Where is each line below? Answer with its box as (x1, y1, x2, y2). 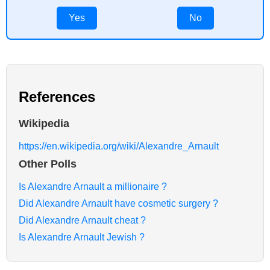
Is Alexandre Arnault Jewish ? (19, 231, 145, 242)
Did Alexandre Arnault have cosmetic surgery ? (19, 198, 218, 209)
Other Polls (19, 157, 77, 170)
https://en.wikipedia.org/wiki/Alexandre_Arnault (19, 140, 219, 151)
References (19, 88, 95, 105)
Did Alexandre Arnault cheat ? (19, 215, 146, 225)
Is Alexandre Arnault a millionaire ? (19, 181, 167, 192)
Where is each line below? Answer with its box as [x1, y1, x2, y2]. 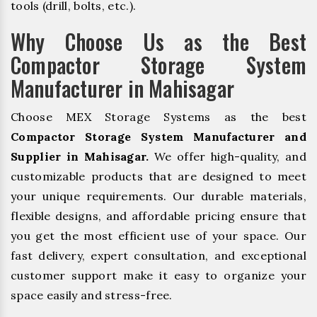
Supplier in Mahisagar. [11, 149, 149, 163]
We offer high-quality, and [149, 149, 306, 163]
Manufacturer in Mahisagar [11, 71, 234, 104]
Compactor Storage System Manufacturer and [11, 129, 306, 144]
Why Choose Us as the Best [11, 25, 306, 57]
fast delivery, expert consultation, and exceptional [11, 248, 306, 263]
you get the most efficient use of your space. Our [11, 228, 306, 243]
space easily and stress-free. [11, 287, 173, 302]
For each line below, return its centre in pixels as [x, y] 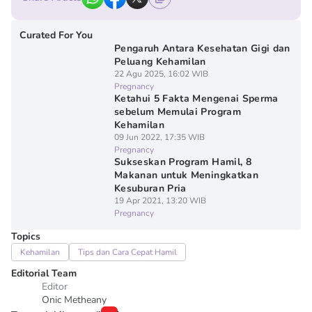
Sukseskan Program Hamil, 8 [182, 162]
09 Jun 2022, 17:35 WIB [159, 137]
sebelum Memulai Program [177, 112]
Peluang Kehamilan [160, 62]
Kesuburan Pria [150, 188]
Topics [26, 236]
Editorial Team [44, 273]
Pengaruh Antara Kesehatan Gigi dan [202, 48]
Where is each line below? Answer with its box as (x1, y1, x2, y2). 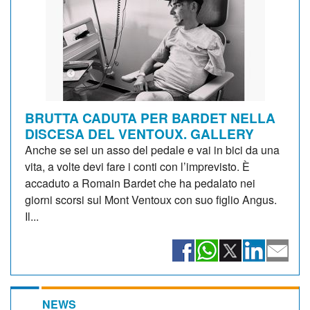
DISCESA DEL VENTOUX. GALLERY (25, 123, 254, 143)
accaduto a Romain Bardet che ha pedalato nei (25, 174, 255, 191)
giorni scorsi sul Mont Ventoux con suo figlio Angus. (25, 191, 277, 208)
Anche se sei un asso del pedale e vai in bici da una (25, 141, 280, 158)
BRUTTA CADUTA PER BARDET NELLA (25, 107, 275, 127)
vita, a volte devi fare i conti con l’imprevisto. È (25, 158, 250, 174)
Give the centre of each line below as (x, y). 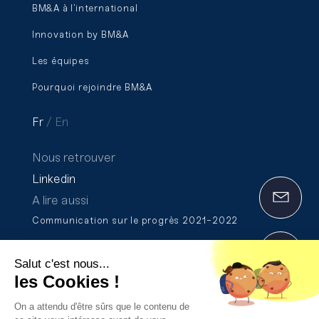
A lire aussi (60, 200)
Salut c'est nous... (62, 263)
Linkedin (54, 179)
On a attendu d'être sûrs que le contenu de (102, 306)
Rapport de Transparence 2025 (108, 247)
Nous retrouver (74, 158)
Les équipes (61, 61)
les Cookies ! (67, 281)
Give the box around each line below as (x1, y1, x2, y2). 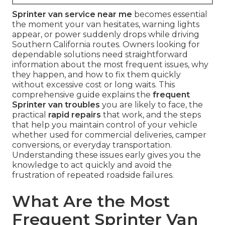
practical (12, 110, 48, 120)
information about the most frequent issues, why (12, 60, 208, 70)
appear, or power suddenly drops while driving (12, 30, 199, 40)
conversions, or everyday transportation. (12, 140, 172, 150)
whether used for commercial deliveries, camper (12, 130, 206, 140)
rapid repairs (48, 110, 101, 120)
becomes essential (132, 10, 207, 20)
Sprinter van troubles (12, 100, 100, 110)
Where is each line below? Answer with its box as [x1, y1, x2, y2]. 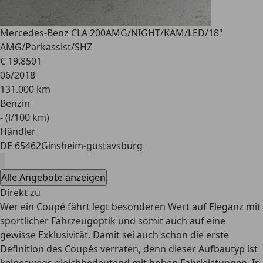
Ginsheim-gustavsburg [41, 139, 143, 152]
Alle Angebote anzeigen [1, 171, 106, 184]
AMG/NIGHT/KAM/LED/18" [106, 26, 223, 39]
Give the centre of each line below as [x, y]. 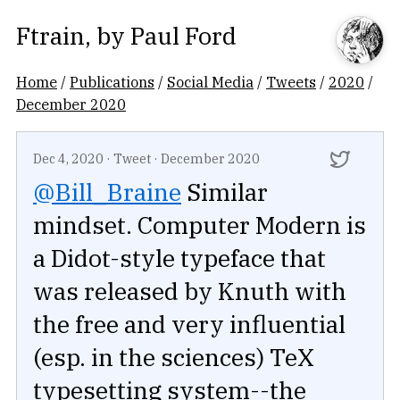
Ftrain [50, 35]
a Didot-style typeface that [179, 258]
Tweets [291, 82]
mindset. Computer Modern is [200, 225]
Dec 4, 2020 [68, 158]
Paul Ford [183, 35]
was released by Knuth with [190, 291]
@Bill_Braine [107, 192]

□ □ □ □ □ □ □

▶ _Problem to work on_
Output the records above verbatim. Pictures stay out.

▶ _Result below_
Where is each line below? Answer with its box as (x1, y1, x2, y2). 
Is Alexandre Arnault Jewish ? (19, 231, 145, 242)
Did Alexandre Arnault have cosmetic surgery ? (19, 198, 218, 209)
Other Polls (19, 157, 77, 170)
https://en.wikipedia.org/wiki/Alexandre_Arnault (19, 140, 219, 151)
References (19, 88, 95, 105)
Did Alexandre Arnault cheat ? (19, 215, 146, 225)
Is Alexandre Arnault a millionaire ? (19, 181, 167, 192)
Where is each line below? Answer with its box as [x1, y1, x2, y2]. 
Supplier in Mahisagar. [11, 149, 149, 163]
We offer high-quality, and [149, 149, 306, 163]
Manufacturer in Mahisagar [11, 71, 234, 104]
Compactor Storage System Manufacturer and [11, 129, 306, 144]
Why Choose Us as the Best [11, 25, 306, 57]
fast delivery, expert consultation, and exceptional [11, 248, 306, 263]
you get the most efficient use of your space. Our [11, 228, 306, 243]
space easily and stress-free. [11, 287, 173, 302]
For each line below, return its centre in pixels as [x, y] 
Sukseskan Program Hamil, 8 [182, 162]
09 Jun 2022, 17:35 WIB [159, 137]
sebelum Memulai Program [177, 112]
Peluang Kehamilan [160, 62]
Kesuburan Pria [150, 188]
Topics [26, 236]
Editorial Team [44, 273]
Pengaruh Antara Kesehatan Gigi dan [202, 48]
Where is each line below? Answer with its box as (x1, y1, x2, y2). 
DISCESA DEL VENTOUX. GALLERY (25, 123, 254, 143)
accaduto a Romain Bardet che ha pedalato nei (25, 174, 255, 191)
giorni scorsi sul Mont Ventoux con suo figlio Angus. (25, 191, 277, 208)
Anche se sei un asso del pedale e vai in bici da una (25, 141, 280, 158)
BRUTTA CADUTA PER BARDET NELLA (25, 107, 275, 127)
vita, a volte devi fare i conti con l’imprevisto. È (25, 158, 250, 174)
Give the centre of each line below as (x, y). 
A lire aussi (60, 200)
Salut c'est nous... (62, 263)
Linkedin (54, 179)
On a attendu d'être sûrs que le contenu de (102, 306)
Rapport de Transparence 2025 (108, 247)
Nous retrouver (74, 158)
Les équipes (61, 61)
les Cookies ! (67, 281)
Give the box around each line below as (x1, y1, x2, y2). 
practical (12, 110, 48, 120)
information about the most frequent issues, why (12, 60, 208, 70)
appear, or power suddenly drops while driving (12, 30, 199, 40)
conversions, or everyday transportation. (12, 140, 172, 150)
whether used for commercial deliveries, camper (12, 130, 206, 140)
rapid repairs (48, 110, 101, 120)
becomes essential (132, 10, 207, 20)
Sprinter van troubles (12, 100, 100, 110)
Where is each line below? Answer with its box as [x1, y1, x2, y2]. 
Ginsheim-gustavsburg [41, 139, 143, 152]
Alle Angebote anzeigen [1, 171, 106, 184]
AMG/NIGHT/KAM/LED/18" [106, 26, 223, 39]
Give the centre of each line below as [x, y]. 
Ftrain [50, 35]
a Didot-style typeface that [179, 258]
Tweets [291, 82]
mindset. Computer Modern is [200, 225]
Dec 4, 2020 [68, 158]
Paul Ford [183, 35]
was released by Knuth with [190, 291]
@Bill_Braine [107, 192]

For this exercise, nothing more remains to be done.